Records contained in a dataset
──────

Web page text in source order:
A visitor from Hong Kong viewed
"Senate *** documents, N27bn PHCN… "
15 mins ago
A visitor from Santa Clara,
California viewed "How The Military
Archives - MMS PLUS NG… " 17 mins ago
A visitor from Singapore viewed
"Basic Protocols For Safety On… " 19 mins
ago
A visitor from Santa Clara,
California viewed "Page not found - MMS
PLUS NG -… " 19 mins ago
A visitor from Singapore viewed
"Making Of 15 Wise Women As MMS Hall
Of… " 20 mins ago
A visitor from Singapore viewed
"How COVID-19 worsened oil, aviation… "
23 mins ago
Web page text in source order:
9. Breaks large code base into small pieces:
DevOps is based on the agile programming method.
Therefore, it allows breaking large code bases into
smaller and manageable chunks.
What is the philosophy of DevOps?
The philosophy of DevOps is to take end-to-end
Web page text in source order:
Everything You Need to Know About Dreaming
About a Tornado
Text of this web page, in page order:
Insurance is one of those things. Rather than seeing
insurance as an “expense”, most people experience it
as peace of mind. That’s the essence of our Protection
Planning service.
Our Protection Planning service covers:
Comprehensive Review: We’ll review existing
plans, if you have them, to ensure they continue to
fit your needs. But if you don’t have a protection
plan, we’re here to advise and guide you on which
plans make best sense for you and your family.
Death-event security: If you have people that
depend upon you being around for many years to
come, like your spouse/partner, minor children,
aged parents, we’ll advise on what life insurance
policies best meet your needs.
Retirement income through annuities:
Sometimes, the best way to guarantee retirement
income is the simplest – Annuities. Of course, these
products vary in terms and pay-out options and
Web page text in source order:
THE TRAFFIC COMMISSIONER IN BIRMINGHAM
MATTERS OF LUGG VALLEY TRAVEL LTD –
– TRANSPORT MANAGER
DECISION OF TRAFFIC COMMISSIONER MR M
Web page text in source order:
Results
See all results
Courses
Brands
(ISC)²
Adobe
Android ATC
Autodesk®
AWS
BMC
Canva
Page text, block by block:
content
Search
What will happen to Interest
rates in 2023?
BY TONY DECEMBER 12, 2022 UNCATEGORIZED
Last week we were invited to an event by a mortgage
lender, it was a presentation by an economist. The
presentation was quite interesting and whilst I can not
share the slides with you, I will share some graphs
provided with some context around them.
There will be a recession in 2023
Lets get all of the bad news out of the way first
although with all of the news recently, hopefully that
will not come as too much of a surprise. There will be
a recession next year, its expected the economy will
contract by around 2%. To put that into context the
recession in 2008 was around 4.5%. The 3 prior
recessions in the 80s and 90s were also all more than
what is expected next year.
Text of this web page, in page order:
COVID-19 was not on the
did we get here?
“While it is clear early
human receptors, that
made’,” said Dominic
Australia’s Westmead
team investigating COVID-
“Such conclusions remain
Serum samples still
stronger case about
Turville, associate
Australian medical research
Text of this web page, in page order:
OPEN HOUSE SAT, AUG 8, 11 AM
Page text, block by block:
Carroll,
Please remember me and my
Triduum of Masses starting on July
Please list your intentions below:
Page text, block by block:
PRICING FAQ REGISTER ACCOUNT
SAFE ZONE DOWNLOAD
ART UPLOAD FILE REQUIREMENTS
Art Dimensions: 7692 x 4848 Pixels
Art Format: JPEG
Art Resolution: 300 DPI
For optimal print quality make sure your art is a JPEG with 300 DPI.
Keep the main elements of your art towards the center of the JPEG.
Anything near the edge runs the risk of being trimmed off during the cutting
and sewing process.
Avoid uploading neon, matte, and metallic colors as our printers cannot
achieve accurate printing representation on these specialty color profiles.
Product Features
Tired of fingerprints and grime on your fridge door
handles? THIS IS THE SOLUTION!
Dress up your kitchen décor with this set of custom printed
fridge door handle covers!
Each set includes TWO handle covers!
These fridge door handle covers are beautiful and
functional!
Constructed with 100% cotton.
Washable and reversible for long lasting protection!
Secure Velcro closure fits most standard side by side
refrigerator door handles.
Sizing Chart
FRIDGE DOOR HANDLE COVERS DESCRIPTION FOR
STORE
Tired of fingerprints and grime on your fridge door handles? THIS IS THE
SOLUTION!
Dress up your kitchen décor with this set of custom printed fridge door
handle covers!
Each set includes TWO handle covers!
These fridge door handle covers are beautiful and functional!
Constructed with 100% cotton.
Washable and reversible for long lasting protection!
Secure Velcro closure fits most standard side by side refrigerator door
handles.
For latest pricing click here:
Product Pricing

──────

[Exercise prompt]
The lines from the beginning of the records through the line containing "DevOps is based" should be reproduced exactly. Include nothing else.

[Result of the task]
Web page text in source order:
A visitor from Hong Kong viewed
"Senate *** documents, N27bn PHCN… "
15 mins ago
A visitor from Santa Clara,
California viewed "How The Military
Archives - MMS PLUS NG… " 17 mins ago
A visitor from Singapore viewed
"Basic Protocols For Safety On… " 19 mins
ago
A visitor from Santa Clara,
California viewed "Page not found - MMS
PLUS NG -… " 19 mins ago
A visitor from Singapore viewed
"Making Of 15 Wise Women As MMS Hall
Of… " 20 mins ago
A visitor from Singapore viewed
"How COVID-19 worsened oil, aviation… "
23 mins ago
Web page text in source order:
9. Breaks large code base into small pieces:
DevOps is based on the agile programming method.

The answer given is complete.